УДК 34(470)(094)
Страницы в журнале: 145-148
Рецензия на: Токмин С.А. Партийные акты в системе источников советского права: автореф. дис. ... канд. юрид. наук. Омск, 2016. 19 с.
В.В. Кожевников,
доктор юридических наук, профессор кафедры теории и истории государства и права Омского государственного университета им. Ф.М. Достоевского Россия, Омск kta6973@rambler.ru
Рассматривается историко-теоретическое диссертационное исследование С.А. Токмина на тему «Партийные акты в системе источников советского права» (Омск, 2016. 19 с.). Рецензент отмечает, что исследование С.А. Токмина имеет научный самостоятельный характер, но при этом делает ряд принципиальных критических замечаний, характеризующих недостатки работы. В заключении рецензии формулируется вывод, что имеющиеся замечания не могут повлиять на в целом положительную оценку работы.
Ключевые слова: советское право, партийный акт, государство, социализм, исследование, источник.
Как представляется, историко-теоретическое диссертационное исследование С.А. Токмина на обозначенную тему имеет научный самостоятельный и познавательный характер. Думается, что его положения существенно восполнят соответствующие разделы отечественной теории и истории государства и права. Хотя, как признает сам автор, большую значимость для диссертационного исследования имеют работы В.М. Корельского, посвященные оценке правовой природы совместных партийно-правительственных актов [5, с. 22—28; 6, с. 101—104], в данном труде акцент сделан на правовой природе норм, содержащихся только в партийных актах (с. 5—6).
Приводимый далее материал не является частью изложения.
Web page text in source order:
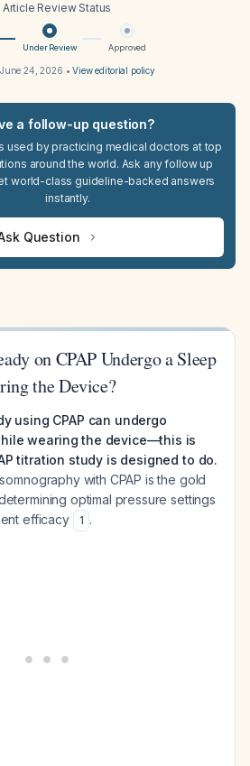
Article Review Status
Under Review Approved
June 24, 2026 •View editorial policy
a follow-up question?
used by practicing medical doctors at top
around the world. Ask any follow up
world-class guideline-backed answers
instantly.
Question
on CPAP Undergo a Sleep
the Device?
using CPAP can undergo
wearing the device—this is
titration study is designed to do.
with CPAP is the gold
optimal pressure settings
efficacy
1 .
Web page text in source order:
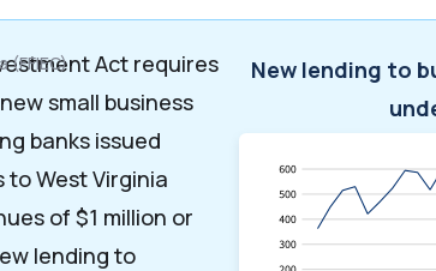
Act requires
small business
banks issued
to West Virginia
of $1 million or
lending to
New lending to
(FFIEC)
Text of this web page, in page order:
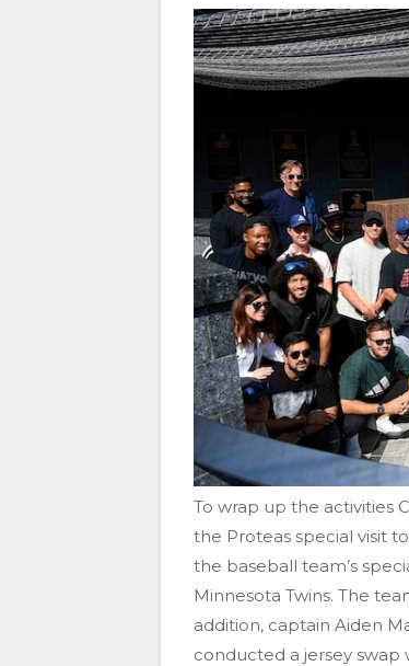
To wrap up the activities
the Proteas special visit
the baseball team’s
Minnesota Twins. The
addition, captain Aiden
conducted a jersey swap
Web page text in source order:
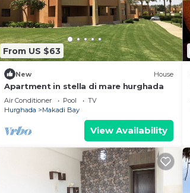
From US $63
New House
Apartment in stella di mare hurghada
Air Conditioner Pool
TV
Hurghada
Makadi Bay
View Availability
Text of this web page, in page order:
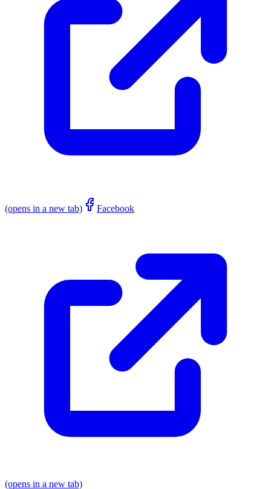
(opens in a new tab) Facebook
(opens in a new tab)
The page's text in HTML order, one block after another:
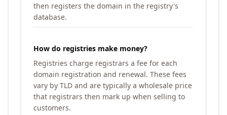
then registers the domain in the registry's
database.
How do registries make money?
Registries charge registrars a fee for each
domain registration and renewal. These fees
vary by TLD and are typically a wholesale price
that registrars then mark up when selling to
customers.
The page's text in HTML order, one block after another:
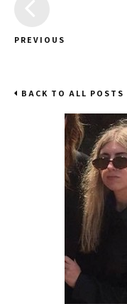
PREVIOUS
BACK TO ALL POSTS
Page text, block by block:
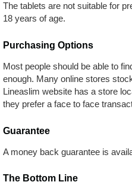
The tablets are not suitable for
18 years of age.
Purchasing Options
Most people should be able to
enough. Many online stores
Lineaslim website has a store
they prefer a face to face
Guarantee
A money back guarantee is
The Bottom Line
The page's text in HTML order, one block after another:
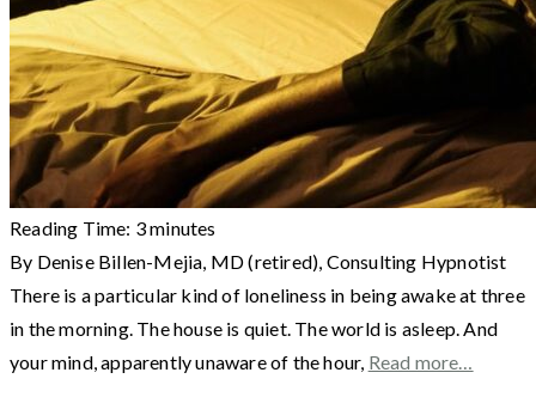
Reading Time: 3minutes
By Denise Billen-Mejia, MD (retired), Consulting Hypnotist
There is a particular kind of loneliness in being awake at three
in the morning. The house is quiet. The world is asleep. And
your mind, apparently unaware of the hour, Read more…
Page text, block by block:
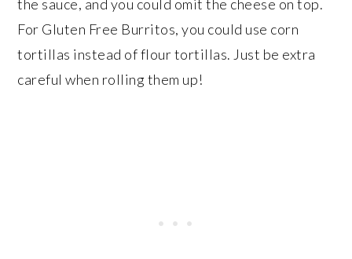
the sauce, and you could omit the cheese on top.
For Gluten Free Burritos, you could use corn
tortillas instead of flour tortillas. Just be extra
careful when rolling them up!
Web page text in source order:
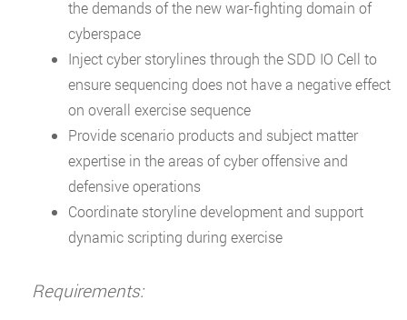
the demands of the new war-fighting domain of
cyberspace
Inject cyber storylines through the SDD IO Cell to
ensure sequencing does not have a negative effect
on overall exercise sequence
Provide scenario products and subject matter
expertise in the areas of cyber offensive and
defensive operations
Coordinate storyline development and support
dynamic scripting during exercise
Requirements:
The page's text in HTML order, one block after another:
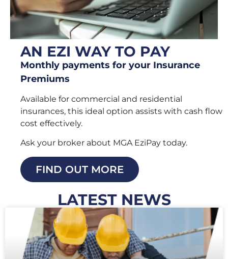
AN EZI WAY TO PAY
Monthly payments for your Insurance
Premiums
Available for commercial and residential
insurances, this ideal option assists with cash flow
cost effectively.
Ask your broker about MGA EziPay today.
FIND OUT MORE
LATEST NEWS
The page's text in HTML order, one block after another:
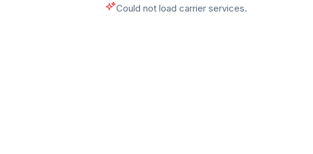
Could not load carrier services.
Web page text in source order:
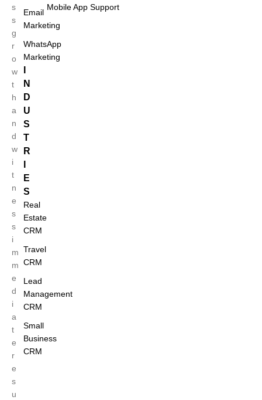
s
s
g
r
o
w
t
h
a
n
d
w
i
t
n
e
s
s
i
m
m
e
d
i
a
t
e
r
e
s
u
Email
Marketing
WhatsApp
Marketing
N
D
U
S
T
R
E
S
Real
Estate
CRM
Travel
CRM
Lead
Management
CRM
Small
Business
CRM
Mobile App Support
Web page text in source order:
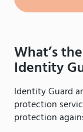
What’s
Identity
Identity Guard
protection
protection
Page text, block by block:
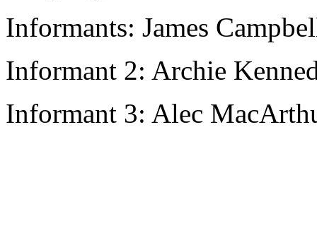
Informants: James
Informant 2: Archie
Informant 3: Alec
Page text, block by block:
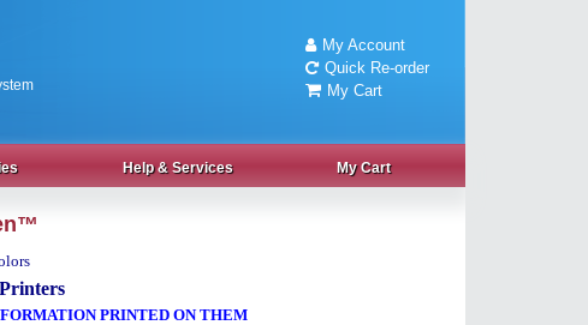
My Account
Quick Re-order
My Cart
Help& Services My Cart
PRINTED ON THEM
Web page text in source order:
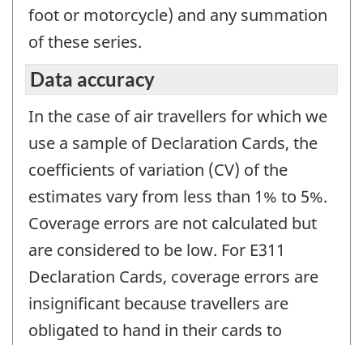
foot or motorcycle) and any summation
of these series.
Data accuracy
In the case of air travellers for which we
use a sample of Declaration Cards, the
coefficients of variation (CV) of the
estimates vary from less than 1% to 5%.
Coverage errors are not calculated but
are considered to be low. For E311
Declaration Cards, coverage errors are
insignificant because travellers are
obligated to hand in their cards to
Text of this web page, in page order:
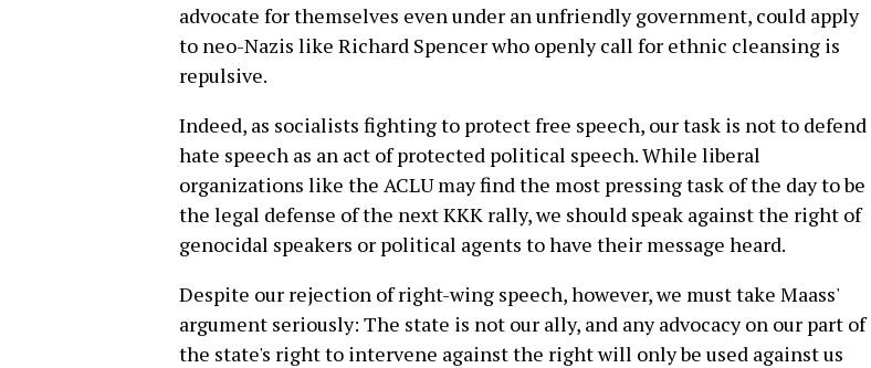
advocate for themselves even under an unfriendly government, could apply
to neo-Nazis like Richard Spencer who openly call for ethnic cleansing is
repulsive.
Indeed, as socialists fighting to protect free speech, our task is not to defend
hate speech as an act of protected political speech. While liberal
organizations like the ACLU may find the most pressing task of the day to be
the legal defense of the next KKK rally, we should speak against the right of
genocidal speakers or political agents to have their message heard.
Despite our rejection of right-wing speech, however, we must take Maass'
argument seriously: The state is not our ally, and any advocacy on our part of
the state's right to intervene against the right will only be used against us
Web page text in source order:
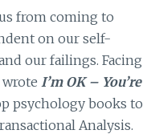
from coming to
on our self-
our failings. Facing
I’m OK – You’re
psychology books to
Analysis.
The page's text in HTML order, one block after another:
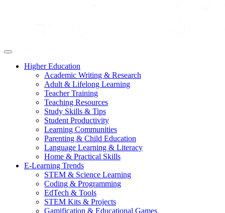
Higher Education
Academic Writing & Research
Adult & Lifelong Learning
Teacher Training
Teaching Resources
Study Skills & Tips
Student Productivity
Learning Communities
Parenting & Child Education
Language Learning & Literacy
Home & Practical Skills
E-Learning Trends
STEM & Science Learning
Coding & Programming
EdTech & Tools
STEM Kits & Projects
Gamification & Educational Games
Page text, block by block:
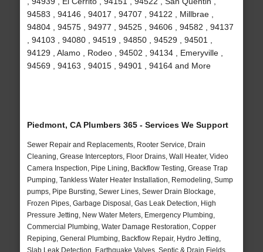
94583 , 94146 , 94017 , 94707 , 94122 , Millbrae ,
94804 , 94575 , 94977 , 94525 , 94606 , 94582 , 94137
, 94103 , 94080 , 94519 , 94850 , 94529 , 94501 ,
94129 , Alamo , Rodeo , 94502 , 94134 , Emeryville ,
94569 , 94163 , 94015 , 94901 , 94164 and More
Piedmont, CA Plumbers 365 - Services We Support
Sewer Repair and Replacements, Rooter Service, Drain
Cleaning, Grease Interceptors, Floor Drains, Wall Heater, Video
Camera Inspection, Pipe Lining, Backflow Testing, Grease Trap
Pumping, Tankless Water Heater Installation, Remodeling, Sump
pumps, Pipe Bursting, Sewer Lines, Sewer Drain Blockage,
Frozen Pipes, Garbage Disposal, Gas Leak Detection, High
Pressure Jetting, New Water Meters, Emergency Plumbing,
Commercial Plumbing, Water Damage Restoration, Copper
Repiping, General Plumbing, Backflow Repair, Hydro Jetting,
Slab Leak Detection, Earthquake Valves, Septic & Drain Fields,

Вполне понятно, что работы В.М. Корельского, написанные в период социализма, имели совершенно другую политическую тональность[1]. Однако несколько непонятна «большая значимость» научных исследований данного ученого, учитывая, что речь идет не о монографиях или диссертациях, а лишь о двух небольших статьях.
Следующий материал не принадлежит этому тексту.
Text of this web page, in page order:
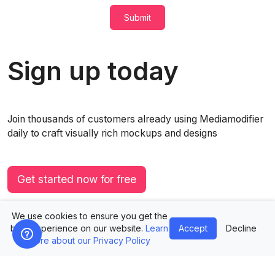
Submit
Sign up today
Join thousands of customers already using Mediamodifier
daily to craft visually rich mockups and designs
Get started now for free
We use cookies to ensure you get the
best experience on our website. Learn
more about our Privacy Policy
Accept Decline
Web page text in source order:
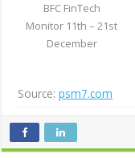
BFC FinTech
Monitor 11th – 21st
December
Source:psm7.com
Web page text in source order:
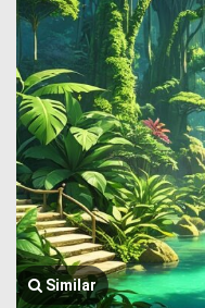
Similar
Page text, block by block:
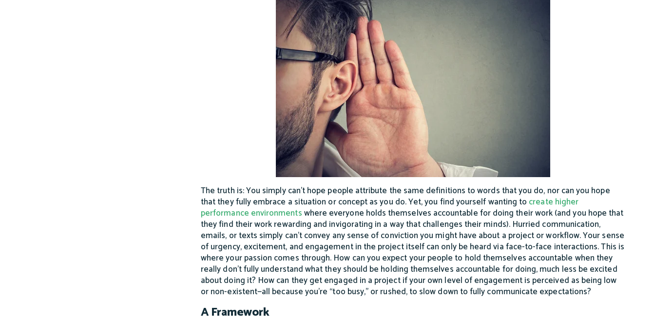
The truth is: You simply can’t hope people attribute the same definitions to words that you do, nor can you hope
that they fully embrace a situation or concept as you do. Yet, you find yourself wanting to create higher
performance environmentswhere everyone holds themselves accountable for doing their work (and you hope that
they find their work rewarding and invigorating in a way that challenges their minds). Hurried communication,
emails, or texts simply can’t convey any sense of conviction you might have about a project or workflow. Your sense
of urgency, excitement, and engagement in the project itself can only be heard via face-to-face interactions. This is
where your passion comes through. How can you expect your people to hold themselves accountable when they
really don’t fully understand what they should be holding themselves accountable for doing, much less be excited
about doing it? How can they get engaged in a project if your own level of engagement is perceived as being low
or non-existent—all because you’re “too busy,” or rushed, to slow down to fully communicate expectations?
A Framework

Среди десяти положений, выносимых на защиту, анализу которых будет уделено внимание ниже, особо интересным является утверждение о том, что участие коммунистической партии в правотворческой деятельности советского государства осуществлялось в нескольких формах. Первая форма — это издание партийных актов как базы законодательных документов (думается, что автор должен бы уточнить, что в данном случае партийные акты выступали в качестве идеологического источника советского права. — В.К.). Вторая форма — участие партийных структур в процессе законотворчества; третья форма — это издание совместных партийно-правительственных актов; четвертая форма — автономное правотворчество партийных органов (с. 8).
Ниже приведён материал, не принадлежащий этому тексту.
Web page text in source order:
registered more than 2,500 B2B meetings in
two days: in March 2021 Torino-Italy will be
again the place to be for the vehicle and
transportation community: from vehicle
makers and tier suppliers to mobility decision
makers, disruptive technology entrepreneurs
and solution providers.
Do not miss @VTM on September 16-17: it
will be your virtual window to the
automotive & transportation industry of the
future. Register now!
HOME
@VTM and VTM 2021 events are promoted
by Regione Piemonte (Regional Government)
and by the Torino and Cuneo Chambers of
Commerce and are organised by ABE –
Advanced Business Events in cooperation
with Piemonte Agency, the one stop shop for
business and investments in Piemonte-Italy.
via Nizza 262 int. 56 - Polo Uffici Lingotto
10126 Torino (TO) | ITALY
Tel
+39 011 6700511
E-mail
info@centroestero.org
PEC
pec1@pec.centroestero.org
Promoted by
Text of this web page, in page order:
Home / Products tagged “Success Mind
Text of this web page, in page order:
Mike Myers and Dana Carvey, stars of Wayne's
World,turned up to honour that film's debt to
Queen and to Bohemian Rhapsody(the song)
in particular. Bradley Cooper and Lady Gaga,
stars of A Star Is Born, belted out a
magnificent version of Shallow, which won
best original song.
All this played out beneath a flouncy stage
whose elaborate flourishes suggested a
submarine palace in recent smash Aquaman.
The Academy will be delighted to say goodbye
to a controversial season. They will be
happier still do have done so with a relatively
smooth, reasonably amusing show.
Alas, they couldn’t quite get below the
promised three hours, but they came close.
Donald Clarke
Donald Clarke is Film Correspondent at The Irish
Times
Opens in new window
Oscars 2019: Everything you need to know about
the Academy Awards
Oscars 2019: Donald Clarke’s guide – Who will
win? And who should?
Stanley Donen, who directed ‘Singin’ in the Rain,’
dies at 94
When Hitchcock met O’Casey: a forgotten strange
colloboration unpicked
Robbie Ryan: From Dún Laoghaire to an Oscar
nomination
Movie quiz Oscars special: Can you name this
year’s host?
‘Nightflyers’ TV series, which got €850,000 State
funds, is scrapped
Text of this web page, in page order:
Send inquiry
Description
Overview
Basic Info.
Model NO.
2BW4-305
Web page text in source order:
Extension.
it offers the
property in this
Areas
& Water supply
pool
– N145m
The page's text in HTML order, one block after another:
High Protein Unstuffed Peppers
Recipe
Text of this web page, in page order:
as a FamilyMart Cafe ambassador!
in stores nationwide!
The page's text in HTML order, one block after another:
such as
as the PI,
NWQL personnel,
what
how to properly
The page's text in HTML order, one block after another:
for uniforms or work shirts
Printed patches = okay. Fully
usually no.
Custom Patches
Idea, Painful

Что же касается замечаний, которых не лишена практически любая работа подобного характера, их суть сводится к следующим положениям.
1. Полагаем, что автор до конца не определился, элементом какой системы выступала Коммунистическая партия Советского Союза, поскольку в автореферате встречаются следующие утверждения: «…роль коммунистической партии в государственном механизме…» (с. 3); «…роли партии в советской политической системе советского государства» (с. 5); «коммунистическая партия в советском государстве…» (с. 8); «с особым ее (партии) положением в государстве…» (с. 8); «особое положение коммунистической партии как центрального субъекта политической системы» (с. 9); «…статуса партии как руководящей и направляющей силы общества, ядра ее политической системы…».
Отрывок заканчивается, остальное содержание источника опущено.